And life transitions can be hard, but they’re also where our stories get rewritten.
They’re the moments when the old narrative no longer fits, and we’re left in that messy middle, trying to figure out what comes next. But instead of closing your eyes and desperately trying to rush into the next chapter, these are the moments you have the opportunity to write it.
That’s where awareness comes in. Once you start noticing the stories you’re currently telling, the ones quietly narrating how you see yourself, what you think you deserve, what you believe is possible, you get to decide whether they’re actually serving you anymore.
You can begin asking:
What story am I telling about this transition?
Who told it to me first?
What story would make this season feel more hopeful, more meaningful, more me?
When you choose to tell a different story, you don’t erase the hard parts. You just give them context, and in that context, meaning. That’s what helps the chaos start to feel coherent again.

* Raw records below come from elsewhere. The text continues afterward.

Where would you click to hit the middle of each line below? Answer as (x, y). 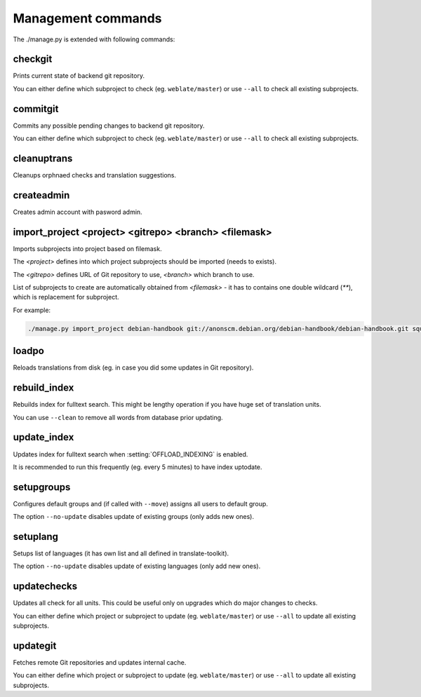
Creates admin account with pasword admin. (78, 212)
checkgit (33, 59)
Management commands (87, 18)
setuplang (36, 537)
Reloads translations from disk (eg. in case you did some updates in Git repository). (133, 367)
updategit (35, 645)
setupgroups (42, 487)
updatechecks (45, 587)
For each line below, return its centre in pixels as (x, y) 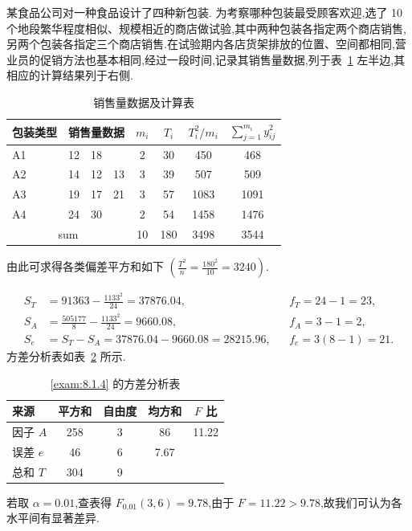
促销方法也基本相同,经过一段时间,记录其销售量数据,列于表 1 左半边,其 (222, 59)
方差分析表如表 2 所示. (66, 355)
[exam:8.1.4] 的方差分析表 (115, 383)
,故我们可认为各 (361, 502)
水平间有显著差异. (53, 518)
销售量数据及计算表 (144, 102)
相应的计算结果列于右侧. (70, 75)
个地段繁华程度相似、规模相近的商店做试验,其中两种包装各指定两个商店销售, (206, 28)
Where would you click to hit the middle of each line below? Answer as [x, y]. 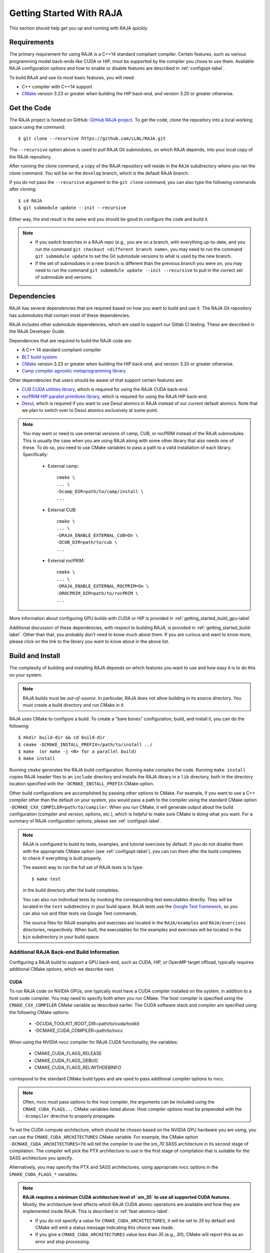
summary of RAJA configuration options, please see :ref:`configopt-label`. [85, 821]
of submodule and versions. [64, 277]
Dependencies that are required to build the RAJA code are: [71, 340]
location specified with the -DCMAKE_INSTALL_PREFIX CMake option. [82, 784]
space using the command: [37, 127]
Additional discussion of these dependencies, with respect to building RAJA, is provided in [102, 628]
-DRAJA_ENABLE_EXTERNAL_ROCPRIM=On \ [103, 586]
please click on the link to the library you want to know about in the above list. [89, 642]
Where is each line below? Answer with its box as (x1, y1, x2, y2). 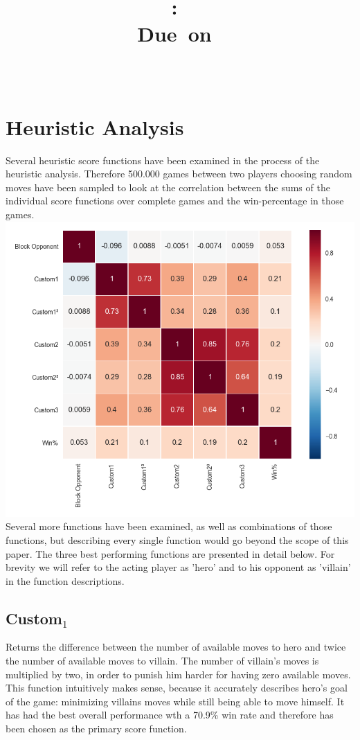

So if you’re in that middle bit right now, try this: stop fighting to “figure it out,” and start listening to the story you’ve been living inside. The story you’re telling yourself about this season of life. Because once you see it, you can start to reimagine it, not as an ending, but as the beginning of a new chapter you actually want to live.
And that’s where you start to take your power back.
[3 QUESTIONS ]
Think of a defining moment in your life so far. What would it look like to “try on” different stories about it?
For example, a breakup could be seen as: The failure that proves I’m unlucky in love OR a necessary ending that made room for growth. How does each version feel, and which story supports where you’re going next?
What story about “how your life is supposed to go” are you unconsciously performing? And who actually wrote it? Your culture, parents, a past self?
If your life had background music right now, what genre/vibe would it be? And what story does that soundtrack support?
BONUS QUESTION
Who/What benefits from you keeping your current story?
[A DARE]
This week,
I dare you to take your story into your own hands. Write the next chapter of your life, starting with the sentence:
“And this was the moment everything changed…”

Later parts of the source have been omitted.